Strategy Stock Plunges Despite Additional Bitcoin Purchase, Warning of Further 45% Drop

Travis | 입력 : 2026/02/27 [14:34]
스트래티지(Strategy), 비트코인(BTC), 하락/챗GPT 생성 이미지

▲ Strategy, Bitcoin (BTC), decline/ChatGPT-generated image

Recently, Strategy (MSTR) moved to acquire additional Bitcoin (BTC). However, as its stock failed to hold the lower support line of a bear flag pattern and broke down, pessimistic outlooks are spreading that it could fall further to the $70 level.

On February 26 (local time), BeInCrypto reported, “Strategy’s stock price is falling more steeply than the rise in its asset value, showing signs of a serious structural breakdown.” On February 23, Strategy invested about $40 million to purchase an additional 592 BTC, increasing its total holdings to 717,722 BTC, but the market appears to be focusing instead on the stock’s decline. The company’s overall average purchase price for Bitcoin is calculated at $76,020.

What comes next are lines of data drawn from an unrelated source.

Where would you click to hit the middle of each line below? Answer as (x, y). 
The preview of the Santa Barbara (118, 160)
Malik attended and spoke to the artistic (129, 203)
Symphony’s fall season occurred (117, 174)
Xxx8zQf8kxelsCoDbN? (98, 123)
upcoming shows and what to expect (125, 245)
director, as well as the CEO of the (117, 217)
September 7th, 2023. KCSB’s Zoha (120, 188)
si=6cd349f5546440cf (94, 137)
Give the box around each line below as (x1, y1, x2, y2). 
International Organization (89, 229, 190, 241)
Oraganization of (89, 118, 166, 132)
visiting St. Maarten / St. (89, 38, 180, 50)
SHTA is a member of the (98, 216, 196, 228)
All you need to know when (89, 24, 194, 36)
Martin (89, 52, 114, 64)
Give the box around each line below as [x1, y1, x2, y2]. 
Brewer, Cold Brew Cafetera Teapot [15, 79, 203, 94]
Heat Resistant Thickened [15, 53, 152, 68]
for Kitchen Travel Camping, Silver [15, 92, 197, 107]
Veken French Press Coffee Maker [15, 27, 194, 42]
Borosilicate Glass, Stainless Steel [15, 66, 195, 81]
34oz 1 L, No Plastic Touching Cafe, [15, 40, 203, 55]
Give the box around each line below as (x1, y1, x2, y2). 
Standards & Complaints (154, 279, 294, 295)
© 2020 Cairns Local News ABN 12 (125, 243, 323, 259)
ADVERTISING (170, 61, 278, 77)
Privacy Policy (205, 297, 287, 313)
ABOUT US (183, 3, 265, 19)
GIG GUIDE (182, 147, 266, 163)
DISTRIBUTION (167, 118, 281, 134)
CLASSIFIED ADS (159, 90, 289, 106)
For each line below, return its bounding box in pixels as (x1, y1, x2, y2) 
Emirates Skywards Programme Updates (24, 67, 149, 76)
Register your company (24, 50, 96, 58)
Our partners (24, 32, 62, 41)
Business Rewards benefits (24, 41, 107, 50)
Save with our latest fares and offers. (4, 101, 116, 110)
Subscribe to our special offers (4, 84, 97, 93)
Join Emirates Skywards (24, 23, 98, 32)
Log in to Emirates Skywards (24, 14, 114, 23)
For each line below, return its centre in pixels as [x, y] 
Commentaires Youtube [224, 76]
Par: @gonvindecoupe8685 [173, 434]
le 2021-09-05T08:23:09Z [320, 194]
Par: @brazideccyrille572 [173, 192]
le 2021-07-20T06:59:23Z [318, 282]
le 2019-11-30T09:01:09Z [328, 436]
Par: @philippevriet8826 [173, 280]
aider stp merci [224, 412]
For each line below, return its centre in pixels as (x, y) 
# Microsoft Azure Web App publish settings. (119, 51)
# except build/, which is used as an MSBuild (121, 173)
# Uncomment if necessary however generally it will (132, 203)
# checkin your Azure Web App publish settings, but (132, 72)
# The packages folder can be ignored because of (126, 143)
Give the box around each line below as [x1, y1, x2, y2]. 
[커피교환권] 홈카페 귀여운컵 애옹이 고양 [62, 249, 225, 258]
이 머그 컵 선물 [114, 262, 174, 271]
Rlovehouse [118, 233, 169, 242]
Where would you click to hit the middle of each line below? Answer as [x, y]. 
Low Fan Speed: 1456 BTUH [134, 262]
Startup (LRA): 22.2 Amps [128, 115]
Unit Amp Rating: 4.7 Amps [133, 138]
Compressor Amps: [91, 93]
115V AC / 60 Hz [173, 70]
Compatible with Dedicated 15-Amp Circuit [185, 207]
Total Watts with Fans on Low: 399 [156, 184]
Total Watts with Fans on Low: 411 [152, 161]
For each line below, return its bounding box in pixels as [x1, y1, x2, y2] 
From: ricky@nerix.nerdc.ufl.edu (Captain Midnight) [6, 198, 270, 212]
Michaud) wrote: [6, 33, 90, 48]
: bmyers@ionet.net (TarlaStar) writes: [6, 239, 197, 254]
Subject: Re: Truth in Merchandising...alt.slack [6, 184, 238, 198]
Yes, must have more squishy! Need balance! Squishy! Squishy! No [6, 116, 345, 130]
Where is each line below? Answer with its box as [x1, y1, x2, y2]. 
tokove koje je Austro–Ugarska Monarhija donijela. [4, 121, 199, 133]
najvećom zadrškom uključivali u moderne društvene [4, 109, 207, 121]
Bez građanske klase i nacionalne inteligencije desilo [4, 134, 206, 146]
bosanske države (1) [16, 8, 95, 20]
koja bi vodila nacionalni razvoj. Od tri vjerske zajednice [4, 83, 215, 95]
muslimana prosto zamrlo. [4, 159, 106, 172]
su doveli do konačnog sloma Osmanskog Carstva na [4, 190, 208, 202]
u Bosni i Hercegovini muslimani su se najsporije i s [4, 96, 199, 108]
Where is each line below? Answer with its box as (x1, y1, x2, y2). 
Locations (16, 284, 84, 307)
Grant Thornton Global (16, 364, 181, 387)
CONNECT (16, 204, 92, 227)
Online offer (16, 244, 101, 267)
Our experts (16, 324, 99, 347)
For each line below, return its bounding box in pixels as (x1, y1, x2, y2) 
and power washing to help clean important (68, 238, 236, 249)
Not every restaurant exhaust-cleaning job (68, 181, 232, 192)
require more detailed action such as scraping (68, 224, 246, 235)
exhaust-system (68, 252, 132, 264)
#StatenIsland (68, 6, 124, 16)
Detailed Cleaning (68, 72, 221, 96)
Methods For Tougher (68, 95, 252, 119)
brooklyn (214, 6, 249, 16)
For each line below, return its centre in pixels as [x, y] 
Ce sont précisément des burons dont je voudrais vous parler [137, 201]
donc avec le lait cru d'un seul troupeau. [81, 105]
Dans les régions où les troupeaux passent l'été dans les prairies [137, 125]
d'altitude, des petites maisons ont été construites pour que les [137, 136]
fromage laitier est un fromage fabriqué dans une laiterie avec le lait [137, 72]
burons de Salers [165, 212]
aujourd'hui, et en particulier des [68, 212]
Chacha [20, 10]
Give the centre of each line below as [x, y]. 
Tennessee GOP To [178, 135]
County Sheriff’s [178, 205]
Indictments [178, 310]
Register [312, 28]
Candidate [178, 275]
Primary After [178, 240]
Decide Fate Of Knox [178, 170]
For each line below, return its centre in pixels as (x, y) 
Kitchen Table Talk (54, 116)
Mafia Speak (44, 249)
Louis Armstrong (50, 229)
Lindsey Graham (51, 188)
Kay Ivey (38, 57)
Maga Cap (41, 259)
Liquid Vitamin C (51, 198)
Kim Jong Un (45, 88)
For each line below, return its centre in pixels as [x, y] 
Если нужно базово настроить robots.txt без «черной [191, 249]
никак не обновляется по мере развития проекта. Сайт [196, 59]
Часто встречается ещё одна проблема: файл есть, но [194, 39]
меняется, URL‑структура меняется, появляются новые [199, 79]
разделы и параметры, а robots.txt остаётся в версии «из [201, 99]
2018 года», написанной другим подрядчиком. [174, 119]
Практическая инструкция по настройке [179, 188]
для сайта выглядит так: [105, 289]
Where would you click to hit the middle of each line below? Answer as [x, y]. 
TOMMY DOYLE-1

The Chaikin Money Flow indicator, which reflects capital flows from institutional investors, remains near the zero line, suggesting that large capital is considering observing or exiting rather than accumulating. In particular, the indicator weakened sharply right after Strategy announced its additional Bitcoin purchase, supporting the view that institutional confidence in the stock is not as strong as before. In the past, institutions quietly accumulated shares during price drops and led rebounds of around 33%, but such buying activity is not currently being observed.

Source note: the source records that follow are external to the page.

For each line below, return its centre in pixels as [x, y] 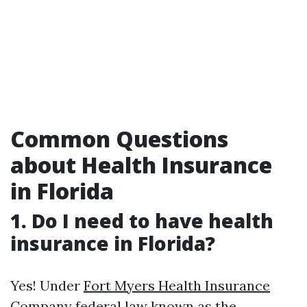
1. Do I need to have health [142, 221]
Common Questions [119, 139]
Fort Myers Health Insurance [177, 285]
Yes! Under [47, 285]
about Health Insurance [141, 165]
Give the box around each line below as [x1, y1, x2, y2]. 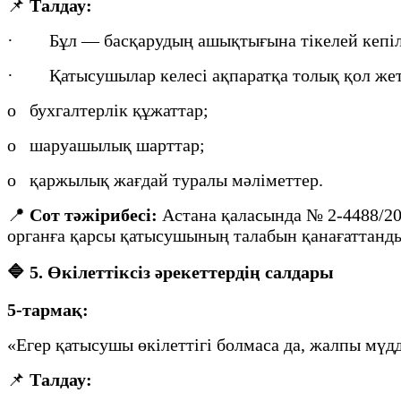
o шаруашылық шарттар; [7, 134, 205, 155]
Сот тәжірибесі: [30, 204, 158, 225]
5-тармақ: [7, 300, 89, 320]
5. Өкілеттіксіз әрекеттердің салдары [30, 262, 334, 283]
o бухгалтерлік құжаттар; [7, 99, 209, 120]
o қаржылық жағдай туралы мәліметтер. [7, 169, 323, 190]
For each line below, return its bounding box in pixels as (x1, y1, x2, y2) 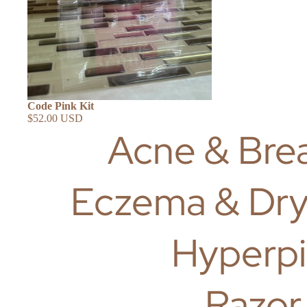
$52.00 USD (27, 112, 83, 124)
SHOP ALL (234, 34, 291, 49)
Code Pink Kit (27, 99, 94, 112)
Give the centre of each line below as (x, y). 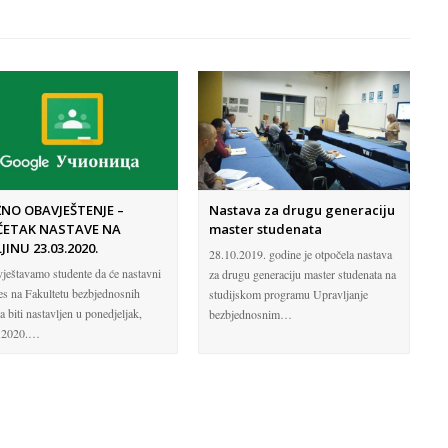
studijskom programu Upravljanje (289, 293)
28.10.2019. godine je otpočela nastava (301, 253)
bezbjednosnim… (251, 313)
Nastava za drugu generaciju (302, 209)
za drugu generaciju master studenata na (303, 273)
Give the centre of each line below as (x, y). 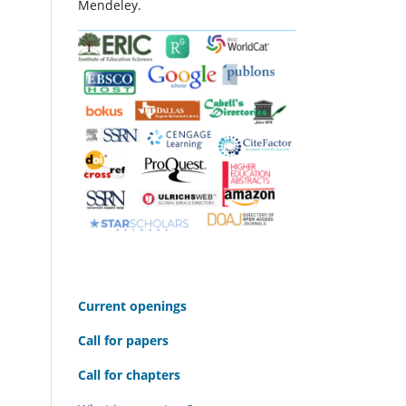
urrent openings (136, 305)
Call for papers (123, 340)
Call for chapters (131, 374)
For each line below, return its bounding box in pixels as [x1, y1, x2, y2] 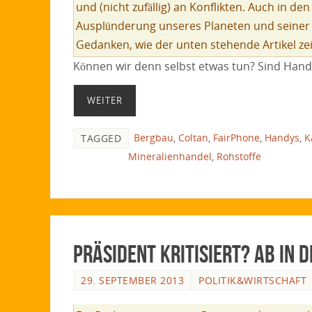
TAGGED [81, 132, 121, 146]
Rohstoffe [217, 150, 261, 164]
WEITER [87, 94, 123, 107]
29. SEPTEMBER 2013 [81, 273, 184, 287]
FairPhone [213, 131, 260, 145]
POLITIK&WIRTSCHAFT [198, 273, 306, 287]
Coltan [178, 131, 208, 145]
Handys [265, 131, 299, 145]
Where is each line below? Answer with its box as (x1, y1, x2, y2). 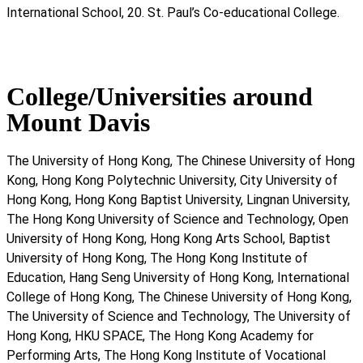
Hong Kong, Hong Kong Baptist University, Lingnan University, (6, 192, 350, 208)
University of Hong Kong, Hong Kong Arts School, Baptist (6, 231, 331, 247)
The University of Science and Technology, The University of (6, 309, 351, 325)
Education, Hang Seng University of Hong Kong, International (6, 270, 349, 286)
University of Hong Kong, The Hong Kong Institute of (6, 250, 308, 267)
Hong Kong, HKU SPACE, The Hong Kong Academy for (6, 328, 314, 344)
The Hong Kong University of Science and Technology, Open (6, 211, 348, 228)
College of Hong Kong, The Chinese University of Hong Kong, (6, 289, 352, 305)
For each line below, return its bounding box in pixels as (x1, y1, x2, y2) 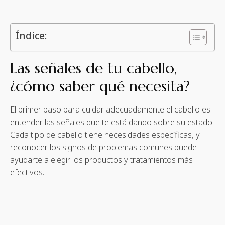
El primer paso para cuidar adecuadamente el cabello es (10, 104, 210, 115)
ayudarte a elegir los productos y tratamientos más (10, 154, 193, 165)
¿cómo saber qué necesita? (10, 77, 190, 95)
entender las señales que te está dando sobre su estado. (10, 117, 214, 128)
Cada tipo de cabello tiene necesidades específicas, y (10, 129, 200, 140)
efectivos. (10, 167, 44, 178)
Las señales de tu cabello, (10, 59, 177, 77)
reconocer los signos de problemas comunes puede (10, 142, 197, 153)
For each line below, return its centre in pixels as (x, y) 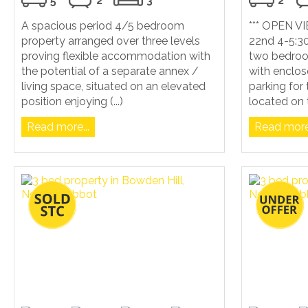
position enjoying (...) (72, 101)
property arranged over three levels (111, 41)
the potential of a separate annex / (110, 71)
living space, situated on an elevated (113, 86)
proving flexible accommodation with (116, 56)
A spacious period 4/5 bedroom (103, 25)
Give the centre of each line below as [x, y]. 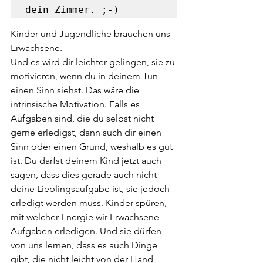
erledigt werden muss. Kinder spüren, [90, 203]
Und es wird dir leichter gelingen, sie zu [94, 62]
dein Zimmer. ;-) [72, 10]
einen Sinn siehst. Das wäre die [76, 90]
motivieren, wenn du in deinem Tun [85, 76]
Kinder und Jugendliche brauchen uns [92, 34]
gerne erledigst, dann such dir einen [87, 132]
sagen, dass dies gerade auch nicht [85, 175]
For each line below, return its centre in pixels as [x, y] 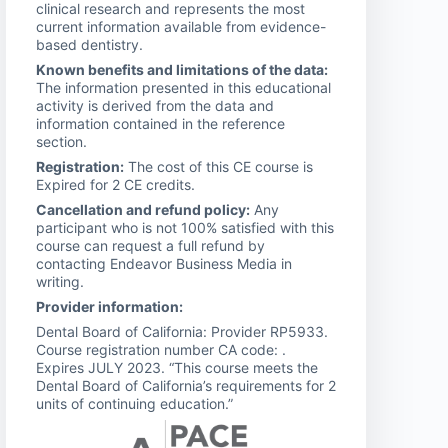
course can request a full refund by [150, 245]
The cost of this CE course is [218, 166]
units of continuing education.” [134, 403]
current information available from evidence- [181, 26]
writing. [60, 281]
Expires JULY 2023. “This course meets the [177, 367]
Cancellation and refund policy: [143, 209]
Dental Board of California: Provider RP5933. [182, 331]
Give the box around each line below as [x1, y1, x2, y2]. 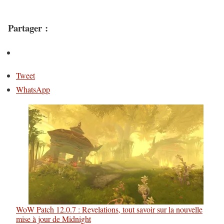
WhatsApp [16, 84, 50, 95]
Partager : [8, 20, 48, 34]
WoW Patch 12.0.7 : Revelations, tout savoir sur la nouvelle [16, 204, 202, 215]
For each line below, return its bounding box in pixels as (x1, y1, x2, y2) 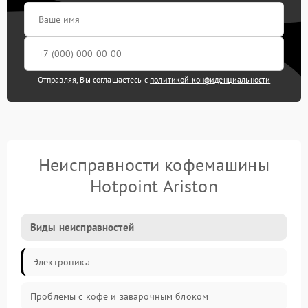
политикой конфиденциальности (150, 74, 271, 85)
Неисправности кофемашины (38, 153, 269, 176)
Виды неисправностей (30, 221, 134, 234)
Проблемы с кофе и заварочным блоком (30, 290, 209, 302)
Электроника (33, 256, 90, 268)
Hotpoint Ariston (90, 175, 218, 197)
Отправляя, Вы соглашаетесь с (37, 74, 151, 85)
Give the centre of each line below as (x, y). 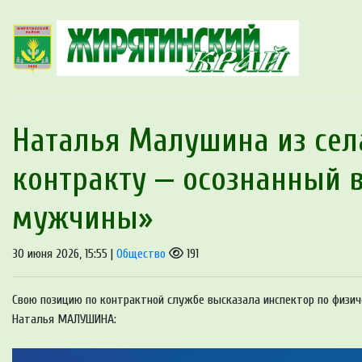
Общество (141, 254)
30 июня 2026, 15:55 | (64, 254)
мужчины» (82, 219)

Technical analysis shows a bearish divergence in the Relative Strength Index (RSI), signaling a clear precursor to further declines. Although the stock attempted to form higher highs, actual buying momentum weakened, creating a divergence that added downward pressure. In previous instances of such indicator distortions, Strategy’s stock experienced plunges of more than 45%, heightening investor fears. On February 20 as well, a similar indicator shift was followed by a sharp drop of about 13%.

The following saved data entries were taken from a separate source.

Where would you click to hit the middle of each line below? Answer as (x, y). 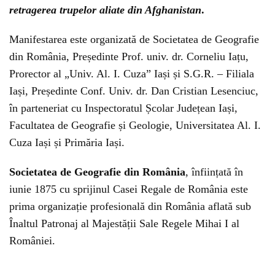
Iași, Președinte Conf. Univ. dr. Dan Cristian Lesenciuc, (134, 91)
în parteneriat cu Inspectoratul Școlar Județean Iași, (123, 108)
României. (32, 241)
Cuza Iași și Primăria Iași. (67, 142)
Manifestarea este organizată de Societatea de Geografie (134, 39)
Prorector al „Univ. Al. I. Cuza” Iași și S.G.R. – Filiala (132, 74)
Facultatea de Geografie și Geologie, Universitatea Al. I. (135, 125)
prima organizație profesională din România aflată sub (130, 206)
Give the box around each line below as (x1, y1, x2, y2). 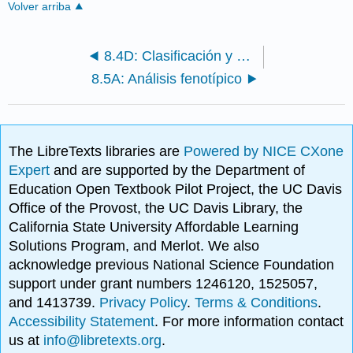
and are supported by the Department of (54, 162, 306, 179)
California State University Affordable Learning (9, 219, 299, 236)
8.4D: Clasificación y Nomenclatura (236, 48, 251, 65)
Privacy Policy (99, 295, 188, 311)
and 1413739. (9, 295, 100, 311)
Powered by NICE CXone (184, 143, 344, 160)
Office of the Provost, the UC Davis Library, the (9, 200, 303, 217)
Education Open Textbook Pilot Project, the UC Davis (9, 181, 343, 198)
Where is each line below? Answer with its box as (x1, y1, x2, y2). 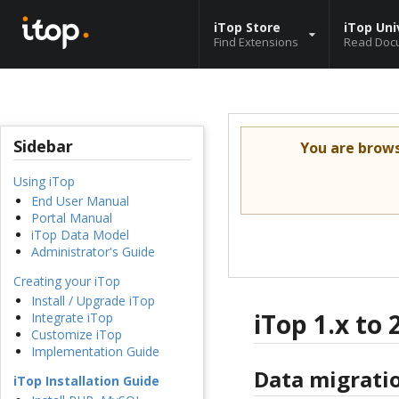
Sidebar (13, 135, 73, 158)
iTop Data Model (31, 226, 129, 244)
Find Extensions (214, 33, 298, 50)
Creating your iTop (13, 273, 120, 290)
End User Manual (31, 192, 129, 210)
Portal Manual (31, 209, 112, 227)
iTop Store (214, 18, 281, 36)
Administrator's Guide (31, 243, 155, 261)
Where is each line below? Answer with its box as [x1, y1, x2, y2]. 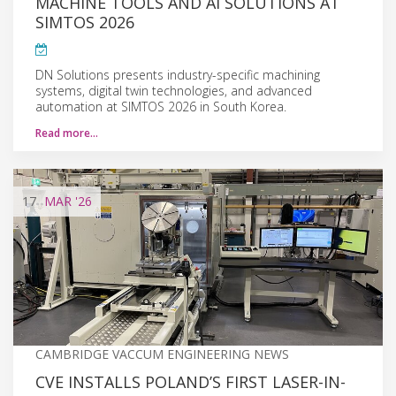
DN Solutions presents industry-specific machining [35, 65, 320, 83]
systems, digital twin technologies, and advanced [35, 81, 312, 99]
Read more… [35, 125, 98, 141]
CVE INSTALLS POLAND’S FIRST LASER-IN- [35, 370, 346, 392]
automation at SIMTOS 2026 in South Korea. [35, 97, 286, 115]
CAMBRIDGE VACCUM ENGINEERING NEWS [35, 345, 289, 362]
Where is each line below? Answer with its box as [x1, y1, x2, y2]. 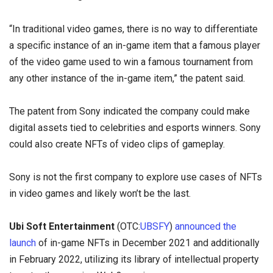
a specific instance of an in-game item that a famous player [9, 39, 260, 51]
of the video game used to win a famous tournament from [9, 55, 253, 68]
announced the [175, 221, 236, 233]
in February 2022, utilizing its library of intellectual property [9, 253, 259, 266]
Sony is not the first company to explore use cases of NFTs [9, 171, 262, 183]
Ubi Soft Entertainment [9, 221, 117, 233]
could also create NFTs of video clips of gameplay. [9, 138, 225, 150]
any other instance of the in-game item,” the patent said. [9, 72, 245, 84]
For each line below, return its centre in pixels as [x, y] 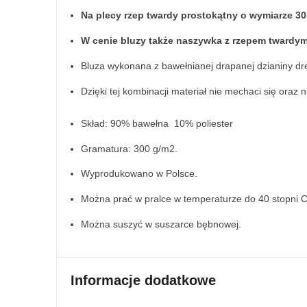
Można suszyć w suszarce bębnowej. [161, 224]
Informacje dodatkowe [143, 280]
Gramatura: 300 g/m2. [129, 148]
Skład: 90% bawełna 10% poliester [157, 123]
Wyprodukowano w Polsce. [139, 174]

At present, Strategy’s stock structure has completed a downward breakout from a typical bear flag pattern. If the $119 support level collapses, the next defensive lines are expected at $106 and then $85. Applying Fibonacci retracement levels, the final downside target is analyzed at around $71, implying the possibility of an additional drop of more than 45% from the current price. Unless the stock regains $139 and demonstrates bullish strength, the current downtrend is likely to become more entrenched.

The leveraged effect, in which the stock price is excessively linked to Bitcoin’s price movements, is proving to be fatal for Strategy shareholders in a downturn. When Bitcoin stagnates or declines slightly, the stock tends to fall at more than double the pace, and this repeated vulnerability suggests that its ability to defend asset value has reached its limit. A conservative approach to Strategy shares appears necessary until the price decisively breaks above $155 and invalidates the bearish structure itself.

Disclaimer: This article is for investment reference only and we are not responsible for any investment losses incurred based on it. The content should be interpreted for informational purposes only.